_PROVIDED RECORDS_.
==========

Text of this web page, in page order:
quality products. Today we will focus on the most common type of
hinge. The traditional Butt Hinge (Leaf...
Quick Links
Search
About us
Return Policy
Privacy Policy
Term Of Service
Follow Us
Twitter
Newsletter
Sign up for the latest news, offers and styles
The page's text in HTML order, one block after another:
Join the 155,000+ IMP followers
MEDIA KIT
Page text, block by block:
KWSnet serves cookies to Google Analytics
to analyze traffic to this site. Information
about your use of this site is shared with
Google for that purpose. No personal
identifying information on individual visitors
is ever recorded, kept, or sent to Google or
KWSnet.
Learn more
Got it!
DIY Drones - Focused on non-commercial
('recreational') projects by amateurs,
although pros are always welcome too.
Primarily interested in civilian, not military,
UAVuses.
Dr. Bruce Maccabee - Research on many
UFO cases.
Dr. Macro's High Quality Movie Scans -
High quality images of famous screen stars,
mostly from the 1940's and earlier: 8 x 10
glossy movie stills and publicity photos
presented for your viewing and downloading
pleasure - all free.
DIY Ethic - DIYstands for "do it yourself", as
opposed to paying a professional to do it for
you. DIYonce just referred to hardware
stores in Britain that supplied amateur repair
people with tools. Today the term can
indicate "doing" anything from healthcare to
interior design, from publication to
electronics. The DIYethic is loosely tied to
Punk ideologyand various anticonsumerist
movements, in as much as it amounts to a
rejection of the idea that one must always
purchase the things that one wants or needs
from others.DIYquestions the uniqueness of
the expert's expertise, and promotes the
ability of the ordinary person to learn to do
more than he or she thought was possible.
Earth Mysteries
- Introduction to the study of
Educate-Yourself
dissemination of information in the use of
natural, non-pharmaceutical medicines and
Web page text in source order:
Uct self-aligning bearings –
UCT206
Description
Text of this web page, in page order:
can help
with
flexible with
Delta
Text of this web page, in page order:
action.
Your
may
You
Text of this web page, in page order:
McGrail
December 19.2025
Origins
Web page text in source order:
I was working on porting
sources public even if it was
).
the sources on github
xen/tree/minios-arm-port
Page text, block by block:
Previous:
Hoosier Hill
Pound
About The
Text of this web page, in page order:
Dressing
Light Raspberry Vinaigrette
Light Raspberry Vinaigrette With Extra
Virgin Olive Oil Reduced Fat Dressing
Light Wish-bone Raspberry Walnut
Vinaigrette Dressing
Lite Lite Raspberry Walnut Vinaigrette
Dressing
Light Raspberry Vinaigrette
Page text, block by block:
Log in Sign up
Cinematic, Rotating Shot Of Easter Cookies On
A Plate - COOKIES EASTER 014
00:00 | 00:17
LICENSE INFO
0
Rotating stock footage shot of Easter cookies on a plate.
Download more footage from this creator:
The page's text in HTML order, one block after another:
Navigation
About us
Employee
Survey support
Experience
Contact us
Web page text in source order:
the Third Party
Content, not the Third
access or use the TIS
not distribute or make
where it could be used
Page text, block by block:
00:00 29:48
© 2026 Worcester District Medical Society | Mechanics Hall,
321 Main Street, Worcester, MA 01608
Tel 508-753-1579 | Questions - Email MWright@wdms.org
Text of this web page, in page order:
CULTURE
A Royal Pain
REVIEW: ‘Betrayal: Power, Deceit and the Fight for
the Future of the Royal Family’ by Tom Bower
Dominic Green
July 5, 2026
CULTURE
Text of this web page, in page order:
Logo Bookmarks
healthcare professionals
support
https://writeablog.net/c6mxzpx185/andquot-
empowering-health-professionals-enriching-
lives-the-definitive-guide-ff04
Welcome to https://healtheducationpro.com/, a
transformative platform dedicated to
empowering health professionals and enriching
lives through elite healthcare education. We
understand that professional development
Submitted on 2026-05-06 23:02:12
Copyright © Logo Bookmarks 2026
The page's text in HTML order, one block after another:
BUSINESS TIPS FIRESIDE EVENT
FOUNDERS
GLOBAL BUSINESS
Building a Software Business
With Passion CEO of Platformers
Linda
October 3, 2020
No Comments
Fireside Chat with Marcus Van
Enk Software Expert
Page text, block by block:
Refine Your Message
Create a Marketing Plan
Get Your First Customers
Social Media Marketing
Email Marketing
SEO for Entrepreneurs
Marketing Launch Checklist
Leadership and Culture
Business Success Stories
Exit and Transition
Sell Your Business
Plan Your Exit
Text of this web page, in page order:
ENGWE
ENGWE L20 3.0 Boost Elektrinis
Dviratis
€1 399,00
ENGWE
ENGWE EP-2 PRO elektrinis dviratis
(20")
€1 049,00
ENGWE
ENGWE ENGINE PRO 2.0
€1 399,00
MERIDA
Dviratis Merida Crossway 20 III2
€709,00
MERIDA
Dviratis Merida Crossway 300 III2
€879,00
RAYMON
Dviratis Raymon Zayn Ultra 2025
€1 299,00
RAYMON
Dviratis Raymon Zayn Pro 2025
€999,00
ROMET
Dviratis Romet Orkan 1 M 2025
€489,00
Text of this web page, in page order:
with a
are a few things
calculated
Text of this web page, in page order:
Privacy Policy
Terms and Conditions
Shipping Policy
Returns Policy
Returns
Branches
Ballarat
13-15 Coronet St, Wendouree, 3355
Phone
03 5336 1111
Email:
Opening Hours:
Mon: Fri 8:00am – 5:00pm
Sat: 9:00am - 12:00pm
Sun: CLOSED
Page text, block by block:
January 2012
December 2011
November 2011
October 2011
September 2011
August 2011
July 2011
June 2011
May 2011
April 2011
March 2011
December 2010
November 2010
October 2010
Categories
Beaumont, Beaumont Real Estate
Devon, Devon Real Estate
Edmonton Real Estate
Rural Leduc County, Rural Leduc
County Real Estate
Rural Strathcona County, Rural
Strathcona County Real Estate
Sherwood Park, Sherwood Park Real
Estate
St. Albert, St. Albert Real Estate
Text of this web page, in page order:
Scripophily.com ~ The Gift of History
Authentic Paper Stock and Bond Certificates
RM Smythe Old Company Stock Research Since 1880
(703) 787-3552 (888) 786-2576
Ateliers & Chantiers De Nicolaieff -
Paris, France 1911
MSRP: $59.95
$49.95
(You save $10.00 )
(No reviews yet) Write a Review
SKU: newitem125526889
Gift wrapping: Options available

==========

_WHAT THE TASK ASKS_. The output should be a character-exact copy of all entries.

_TASK OUTPUT_.
Text of this web page, in page order:
quality products. Today we will focus on the most common type of
hinge. The traditional Butt Hinge (Leaf...
Quick Links
Search
About us
Return Policy
Privacy Policy
Term Of Service
Follow Us
Twitter
Newsletter
Sign up for the latest news, offers and styles
The page's text in HTML order, one block after another:
Join the 155,000+ IMP followers
MEDIA KIT
Page text, block by block:
KWSnet serves cookies to Google Analytics
to analyze traffic to this site. Information
about your use of this site is shared with
Google for that purpose. No personal
identifying information on individual visitors
is ever recorded, kept, or sent to Google or
KWSnet.
Learn more
Got it!
DIY Drones - Focused on non-commercial
('recreational') projects by amateurs,
although pros are always welcome too.
Primarily interested in civilian, not military,
UAVuses.
Dr. Bruce Maccabee - Research on many
UFO cases.
Dr. Macro's High Quality Movie Scans -
High quality images of famous screen stars,
mostly from the 1940's and earlier: 8 x 10
glossy movie stills and publicity photos
presented for your viewing and downloading
pleasure - all free.
DIY Ethic - DIYstands for "do it yourself", as
opposed to paying a professional to do it for
you. DIYonce just referred to hardware
stores in Britain that supplied amateur repair
people with tools. Today the term can
indicate "doing" anything from healthcare to
interior design, from publication to
electronics. The DIYethic is loosely tied to
Punk ideologyand various anticonsumerist
movements, in as much as it amounts to a
rejection of the idea that one must always
purchase the things that one wants or needs
from others.DIYquestions the uniqueness of
the expert's expertise, and promotes the
ability of the ordinary person to learn to do
more than he or she thought was possible.
Earth Mysteries
- Introduction to the study of
Educate-Yourself
dissemination of information in the use of
natural, non-pharmaceutical medicines and
Web page text in source order:
Uct self-aligning bearings –
UCT206
Description
Text of this web page, in page order:
can help
with
flexible with
Delta
Text of this web page, in page order:
action.
Your
may
You
Text of this web page, in page order:
McGrail
December 19.2025
Origins
Web page text in source order:
I was working on porting
sources public even if it was
).
the sources on github
xen/tree/minios-arm-port
Page text, block by block:
Previous:
Hoosier Hill
Pound
About The
Text of this web page, in page order:
Dressing
Light Raspberry Vinaigrette
Light Raspberry Vinaigrette With Extra
Virgin Olive Oil Reduced Fat Dressing
Light Wish-bone Raspberry Walnut
Vinaigrette Dressing
Lite Lite Raspberry Walnut Vinaigrette
Dressing
Light Raspberry Vinaigrette
Page text, block by block:
Log in Sign up
Cinematic, Rotating Shot Of Easter Cookies On
A Plate - COOKIES EASTER 014
00:00 | 00:17
LICENSE INFO
0
Rotating stock footage shot of Easter cookies on a plate.
Download more footage from this creator:
The page's text in HTML order, one block after another:
Navigation
About us
Employee
Survey support
Experience
Contact us
Web page text in source order:
the Third Party
Content, not the Third
access or use the TIS
not distribute or make
where it could be used
Page text, block by block:
00:00 29:48
© 2026 Worcester District Medical Society | Mechanics Hall,
321 Main Street, Worcester, MA 01608
Tel 508-753-1579 | Questions - Email MWright@wdms.org
Text of this web page, in page order:
CULTURE
A Royal Pain
REVIEW: ‘Betrayal: Power, Deceit and the Fight for
the Future of the Royal Family’ by Tom Bower
Dominic Green
July 5, 2026
CULTURE
Text of this web page, in page order:
Logo Bookmarks
healthcare professionals
support
https://writeablog.net/c6mxzpx185/andquot-
empowering-health-professionals-enriching-
lives-the-definitive-guide-ff04
Welcome to https://healtheducationpro.com/, a
transformative platform dedicated to
empowering health professionals and enriching
lives through elite healthcare education. We
understand that professional development
Submitted on 2026-05-06 23:02:12
Copyright © Logo Bookmarks 2026
The page's text in HTML order, one block after another:
BUSINESS TIPS FIRESIDE EVENT
FOUNDERS
GLOBAL BUSINESS
Building a Software Business
With Passion CEO of Platformers
Linda
October 3, 2020
No Comments
Fireside Chat with Marcus Van
Enk Software Expert
Page text, block by block:
Refine Your Message
Create a Marketing Plan
Get Your First Customers
Social Media Marketing
Email Marketing
SEO for Entrepreneurs
Marketing Launch Checklist
Leadership and Culture
Business Success Stories
Exit and Transition
Sell Your Business
Plan Your Exit
Text of this web page, in page order:
ENGWE
ENGWE L20 3.0 Boost Elektrinis
Dviratis
€1 399,00
ENGWE
ENGWE EP-2 PRO elektrinis dviratis
(20")
€1 049,00
ENGWE
ENGWE ENGINE PRO 2.0
€1 399,00
MERIDA
Dviratis Merida Crossway 20 III2
€709,00
MERIDA
Dviratis Merida Crossway 300 III2
€879,00
RAYMON
Dviratis Raymon Zayn Ultra 2025
€1 299,00
RAYMON
Dviratis Raymon Zayn Pro 2025
€999,00
ROMET
Dviratis Romet Orkan 1 M 2025
€489,00
Text of this web page, in page order:
with a
are a few things
calculated
Text of this web page, in page order:
Privacy Policy
Terms and Conditions
Shipping Policy
Returns Policy
Returns
Branches
Ballarat
13-15 Coronet St, Wendouree, 3355
Phone
03 5336 1111
Email:
Opening Hours:
Mon: Fri 8:00am – 5:00pm
Sat: 9:00am - 12:00pm
Sun: CLOSED
Page text, block by block:
January 2012
December 2011
November 2011
October 2011
September 2011
August 2011
July 2011
June 2011
May 2011
April 2011
March 2011
December 2010
November 2010
October 2010
Categories
Beaumont, Beaumont Real Estate
Devon, Devon Real Estate
Edmonton Real Estate
Rural Leduc County, Rural Leduc
County Real Estate
Rural Strathcona County, Rural
Strathcona County Real Estate
Sherwood Park, Sherwood Park Real
Estate
St. Albert, St. Albert Real Estate
Text of this web page, in page order:
Scripophily.com ~ The Gift of History
Authentic Paper Stock and Bond Certificates
RM Smythe Old Company Stock Research Since 1880
(703) 787-3552 (888) 786-2576
Ateliers & Chantiers De Nicolaieff -
Paris, France 1911
MSRP: $59.95
$49.95
(You save $10.00 )
(No reviews yet) Write a Review
SKU: newitem125526889
Gift wrapping: Options available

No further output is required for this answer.